### [Activity]
The listing below contains a span that opens with the line containing "Answer as (x, y)." and closes with the line containing "Tags: booking, commons, admin". Return that span exactly.

### [Data to use]
|---|
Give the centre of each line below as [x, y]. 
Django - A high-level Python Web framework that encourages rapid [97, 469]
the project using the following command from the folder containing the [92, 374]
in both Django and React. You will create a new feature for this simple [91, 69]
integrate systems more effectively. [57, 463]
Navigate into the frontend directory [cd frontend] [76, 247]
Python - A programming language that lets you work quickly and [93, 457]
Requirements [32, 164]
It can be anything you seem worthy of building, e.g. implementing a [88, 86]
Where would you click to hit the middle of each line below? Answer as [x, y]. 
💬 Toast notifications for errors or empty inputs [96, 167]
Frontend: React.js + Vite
|---|
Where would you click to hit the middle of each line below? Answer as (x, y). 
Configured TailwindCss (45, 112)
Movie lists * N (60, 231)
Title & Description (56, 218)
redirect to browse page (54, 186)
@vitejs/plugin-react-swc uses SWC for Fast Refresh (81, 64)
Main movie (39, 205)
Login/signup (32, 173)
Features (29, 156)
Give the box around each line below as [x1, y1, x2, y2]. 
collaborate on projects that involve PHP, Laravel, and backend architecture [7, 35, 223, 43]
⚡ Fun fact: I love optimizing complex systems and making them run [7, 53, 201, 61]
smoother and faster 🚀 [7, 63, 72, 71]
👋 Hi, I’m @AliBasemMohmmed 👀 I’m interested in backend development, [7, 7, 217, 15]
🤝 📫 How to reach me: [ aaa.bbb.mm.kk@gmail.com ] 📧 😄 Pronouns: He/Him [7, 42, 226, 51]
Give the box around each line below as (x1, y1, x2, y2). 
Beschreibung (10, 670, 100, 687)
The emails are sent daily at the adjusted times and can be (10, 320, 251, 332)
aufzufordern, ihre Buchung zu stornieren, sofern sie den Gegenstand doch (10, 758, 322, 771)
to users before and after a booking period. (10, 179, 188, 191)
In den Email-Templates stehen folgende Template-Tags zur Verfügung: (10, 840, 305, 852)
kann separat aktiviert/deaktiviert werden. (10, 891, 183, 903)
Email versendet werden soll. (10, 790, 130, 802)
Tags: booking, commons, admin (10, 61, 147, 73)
|---|
### [Solved problem]
Where would you click to hit the middle of each line below? Answer as (x, y). 
Configured TailwindCss (45, 112)
Movie lists * N (60, 231)
Title & Description (56, 218)
redirect to browse page (54, 186)
@vitejs/plugin-react-swc uses SWC for Fast Refresh (81, 64)
Main movie (39, 205)
Login/signup (32, 173)
Features (29, 156)
Give the box around each line below as [x1, y1, x2, y2]. 
collaborate on projects that involve PHP, Laravel, and backend architecture [7, 35, 223, 43]
⚡ Fun fact: I love optimizing complex systems and making them run [7, 53, 201, 61]
smoother and faster 🚀 [7, 63, 72, 71]
👋 Hi, I’m @AliBasemMohmmed 👀 I’m interested in backend development, [7, 7, 217, 15]
🤝 📫 How to reach me: [ aaa.bbb.mm.kk@gmail.com ] 📧 😄 Pronouns: He/Him [7, 42, 226, 51]
Give the box around each line below as (x1, y1, x2, y2). 
Beschreibung (10, 670, 100, 687)
The emails are sent daily at the adjusted times and can be (10, 320, 251, 332)
aufzufordern, ihre Buchung zu stornieren, sofern sie den Gegenstand doch (10, 758, 322, 771)
to users before and after a booking period. (10, 179, 188, 191)
In den Email-Templates stehen folgende Template-Tags zur Verfügung: (10, 840, 305, 852)
kann separat aktiviert/deaktiviert werden. (10, 891, 183, 903)
Email versendet werden soll. (10, 790, 130, 802)
Tags: booking, commons, admin (10, 61, 147, 73)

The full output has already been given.